Munique, 10 de fevereiro de 2008


10:00 AM

Violet Von Woodward estava em um quarto branco sentada em um canto, quando a enfermeira Hartz entrou com a bandeja de medicamentos. Era um quarto medíocre e mediano, tinha uma cama de solteiro, uma cômoda pequena e uma estante pequena com livros infantis, enquanto entrava luz solar por duas extremidades superiores gradeadas.

— Violet querida, trouxe seus remédios. — Indagou a moça, se aproximando.

A menina ignorou e continuou brincando com uma boneca velha.

— Sei que não vai me responder, apenas tome.

Sem sucesso. A garotinha se recusava firmemente a tomar os comprimidos, chegando a pôr as duas mãos na boca, enquanto a enfermeira lutava para que a obedecesse.

— Violet, se não tomar os comprimidos, você vai ficar mais doente. E você não quer ficar mais dodói não é? — Falava com passividade e doçura.

E novamente, sem sucesso.

— Vamos fazer um acordo então, certo? Se você tomar os remédios, eu trago sorvete para você amanhã. — Ela sorri, a fim de fazer a menina se sentir segura.

A garotinha, entusiasmada com a possibilidade de ganhar uma sobremesa, enfim se rendeu e tomou os comprimidos.

17:00 PM

A enfermeira Hartz acompanhava Violet por um corredor mal iluminado, estreito e que fedia a urina. Havia chegado o momento da primeira sessão com o Dr. Petrov, e a garota ainda estava um pouco cambaleante por conta dos fortes medicamentos.

'Toc', bateu na porta.

— Dr. Petrov, primeira sessão de Violet Von Woodward. — Indagou a jovem, entrando na sala.

— Obrigada enfermeira Hartz. Entre pequena, e sente-se na poltrona. — Falou com pouca emoção.
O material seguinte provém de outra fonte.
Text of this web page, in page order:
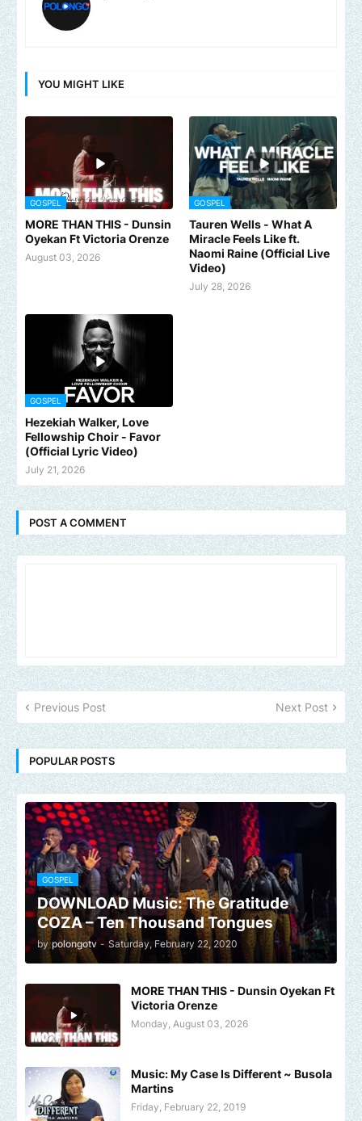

A menina se sentou, observando em volta, e ainda tonta, enquanto os batimentos cardíacos iam ficando mais acelerados.

— Como está se sentindo, pequenina? — Olhou-a por cima dos óculos.

— ...

— O que você quer? — Observou-a. — A minha prancheta?

A garota balança a cabeça em afirmação.

— Aqui. — O velho se levanta, entregando o objeto nas pequenas mãos da garota.

Violet começa a rabiscar, e em pouco tempo, surge um espiral.

— O que isso significa? — Questiona com curiosidade.

A garota começa a rabiscar tão forte que o papel se rasga em pedacinhos, enquanto o velho doutor permanece neutro e sentado com as mãos juntas.

Depois do pequeno ataque, a menina se sente desconfortável no ambiente, já que a cada longo e agonizante minuto o lugar ia ficando mais e mais obscuro.

As lentes do médico brilhavam na intensa escuridão que tinha se instaurado na sala, enquanto ela olhava para o pequeno abajur florido que estava ao seu lado e que mal iluminava dez porcento da sala.

Ela começava a ficar enjoada, e a sentir medo. O fétido odor começava a surgir em suas narinas, quando em um sobressalto o médico se levantou e caminhou até a extremidade mais escura da sala, em seguida, surgindo com um pirulito em mãos.

— Gosta de doces? Bem, tenho um monte desses. — Ele entrega um dos pirulitos a garotinha.

Ela olha para o pirulito, e para o velho gigante atrás, afirmando com a cabeça e pegando o doce com as pequeninas mãos trêmulas.

— Não fique com medo, ora, estou aqui para te ajudar, e, se você cooperar, te dou mais quantos docinhos quiser. — O velho sorri, e ela percebe os dentes amarelados e podres. — Vou te dar essa colher de chá hoje, nos vemos na próxima sessão.

19:00 PM

A enfermeira Hartz entrou na sala indo até Violet, e pegou em uma de suas mãos, guiando-a até o corredor. Agora mais mal iluminado, a garota sentia o medo crescente em seu peito enquanto era acompanhada até seu quarto, que ficava na parte leste do manicômio.

Curiosamente, o lugar era iluminado com cores frias e intensas, enquanto apenas aquele corredor e a sala do doutor eram tomadas por escuridão e podridão. Mas poderia ser apenas imaginação da pobre e pequena Violet.

Enquanto atravessavam pela ala dos idosos, a menina reparou na pequena janela do quarto 636 e rapidamente puxou a mão da enfermeira com força.

— Ai Violet! O que foi, querida? — A mulher se atentou a menina que olhava assustada para a janela, apontando.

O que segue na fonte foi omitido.